May Newsletter

Angela’s Letter

Dear Friends,

In the May issue of B.R.A.I.N.’s Newsletter we are addressing the second theme of the three part series, “The 3 C’s: Caring, Communicating and Connecting.”  Webster defines communication as “the imparting or  inter exchange of thoughts.”  As a Speech Language Pathologist, it means so much more.  There are brain-injured adults who cannot speak or utter a distinguishing sound, but they can communicate love with their eyes.  Speech communication allows one’s mind to be heard.  When someone has a stroke affecting their left temporal lobe, language becomes significantly impaired.  In their mind, they know what they wants to say, but cannot find or retrieve the words  to express themselves.  Suzie Strichard, a seven year stroke survivor, told me that she saw the looks of sorrow on her family’s faces, saw the look of fright on her brother’s face (a neurosurgeon) after reviewing her MRI, watched her daughters cry, but Suzie could not utter a word.  She finally said her first word after many weeks, and the word was “no.”  Amily Hung, another brain injury survivor, can make sounds but uses her eyes to communicate in a system of letter by letter blinking to spell out her wants and needs.  She can type on her computer with one finger that was spared in her quadriplegic state.  For Amily, typing a sentence can take 10 minutes.

We take so much for granted.  A  former client of mine, David, had tonsil and tongue cancer.  He underwent major surgery to remove the tumors.  He was left without a tongue but could communicate volumes.  He told me that his negative and verbally abusive disposition created the tumors in his mouth.  David lost his wife and children because of his harsh tongue.  He was grateful for losing his tongue as his mind, heart and soul were saved.  He recommitted his life and during his last 6 months of life, renewed his relationship with his children.  David’s story demonstrates that the tongue can be used to speak both love and malevolence.

There are 140 references to the tongue in the Bible.  There are only two books on the topic of communicating with those who are voiceless.  Conversations with the Voiceless is a  book written by a pastor on communicating with the voiceless.  John Wessells found a desire to enter into the wards, residences and hospitals of brain-injured adults to sing to them and play music.

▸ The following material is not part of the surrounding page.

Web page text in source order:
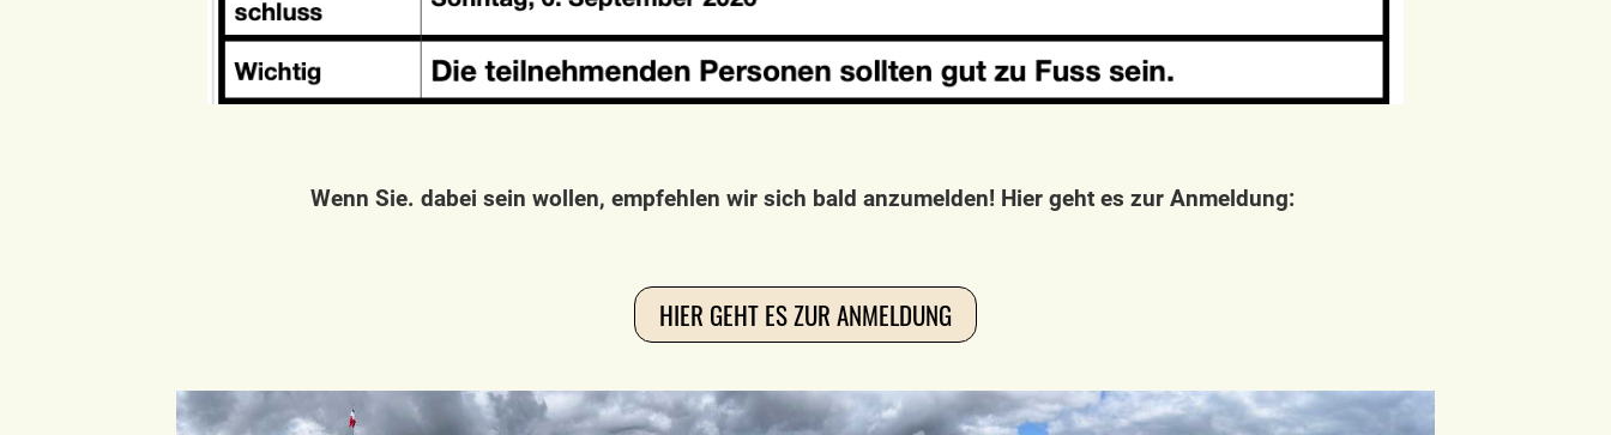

He found amazing joy in the outcomes of these visits (read below on where you can purchase this highly recommended book).

A few weeks ago, fifteen members of F.B.I., Friends of Brain Injury enjoyed listening to Prokofiev’s Romeo and Juliet with the  Pacific Symphony.  When Art Nadal, a two year stroke survivor, was asked on his opinion of the concert, he lifted his arm and uttered “it was magnificent.”  Others in attendance were thrilled to hear the brilliant conductor, Carl St. Clair provide a tutorial of the sound the instruments should make and the meaning behind each sound played.  Ron Walkington said it best with an enormous smile.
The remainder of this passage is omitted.